The Heskeths started to tour the mainland; The Tempest emerged from a van packed to the roof with props. But on a night in July 1979, as Marianne was undressing after a tour of The Owl and the Pussy Cat, she turned to Barrie, telling him: ''my breast's got a double chin.'' The malignancy was removed, and Marianne went back on the stage, wearing a prosthesis under her costume in Village Wooing. Barrie remembers: ''When I got to the line, ''We shall light up a lamp in the holy of holies of life for one another'', I was suddenly overwhelmed with gratitude. How fortunate we were to be back and acting together again.''

In what became a play within a play, Marianne Hesketh put on the performance of her life. She acted the parts of healthy women when she was debilitated by radiotherapy and depressed by her spreading cancer. They took their costumes for Arbuzov's Old World to Germany in one suitcase.
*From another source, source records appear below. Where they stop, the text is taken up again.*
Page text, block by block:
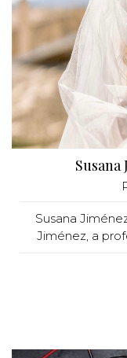
Susana
Jiménez, a
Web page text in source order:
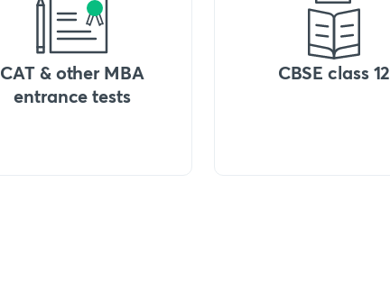
CAT & other MBA
entrance tests
CBSE class 12
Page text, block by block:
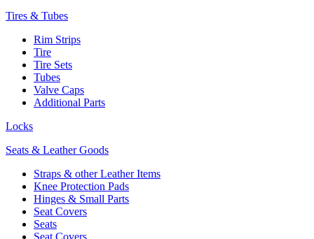
Tires & Tubes
Rim Strips
Tire
Tire Sets
Tubes
Valve Caps
Additional Parts
Locks
Seats & Leather Goods
Straps & other Leather Items
Knee Protection Pads
Hinges & Small Parts
Seat Covers
Seats
Seat Covers
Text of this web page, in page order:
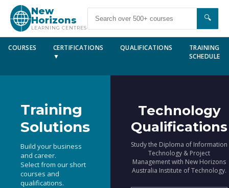
New
Horizons
LEARNING CENTRES
🔍
COURSES
CERTIFICATIONS
▼
QUALIFICATIONS
TRAINING
SCHEDULE
Training
Solutions
Build your business
and career.
Select from our short
courses and
qualifications.
Technology
Qualifications
Study the Diploma of Information
Technology & Project
Management with New Horizons
Australia Institute of Technology.
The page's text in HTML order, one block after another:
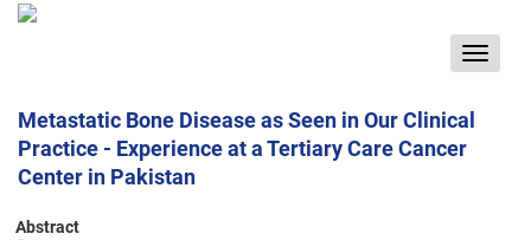
Toggle
Metastatic Bone Disease as Seen in Our Clinical
Practice - Experience at a Tertiary Care Cancer
Center in Pakistan
Abstract
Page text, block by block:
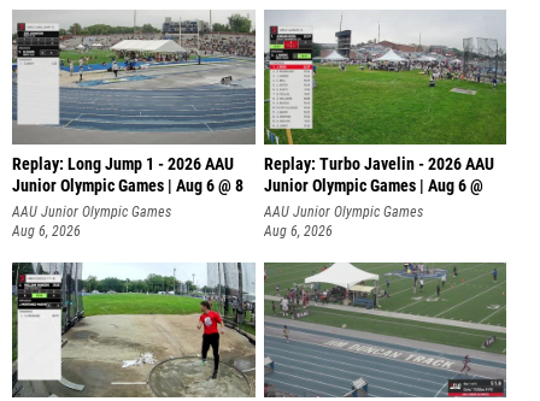
Replay: Long Jump 1 - 2026 AAU
Junior Olympic Games | Aug 6 @ 8
AAU Junior Olympic Games
Aug 6, 2026
Replay: Turbo Javelin - 2026 AAU
Junior Olympic Games | Aug 6 @
AAU Junior Olympic Games
Aug 6, 2026
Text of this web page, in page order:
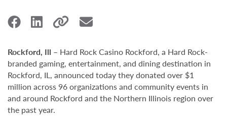
Rockford, Ill – Hard Rock Casino Rockford, a Hard Rock-
branded gaming, entertainment, and dining destination in
Rockford, IL, announced today they donated over $1
million across 96 organizations and community events in
and around Rockford and the Northern Illinois region over
the past year.
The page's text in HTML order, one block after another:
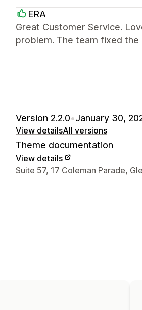
ERA
Great Customer Service.
problem. The team fixed the
Version 2.2.0•January 30,
View detailsAll versions
Theme documentation
View details
Designer contact details
Suite 57, 17 Coleman Parade,

Somehow she got through The Importance of Being Earnest, but Marianne died in April 1984. Barrie had carved on her stone for her resting place in Mull her favourite Shakespeare sonnet: ''Let me not to the marriage of true minds/ Admit impediments . . .'' But Barrie had lost his leading lady, and nobody would ever be able to take her place. He moved to the mainland.

As Paul Scofield says in his Foreword, ''This is a story of creative fulfilment ending in deep sadness, a story of artistry and perseverance and love.'' It is also a story of success, since the Mull Theatre continues, under strong directorship and management and with new players waiting in the minuscule wings.

n Mull Theatre's season runs until September 20. A new production of Ariel Dorfman's Death and the Maiden is premiered on Saturday.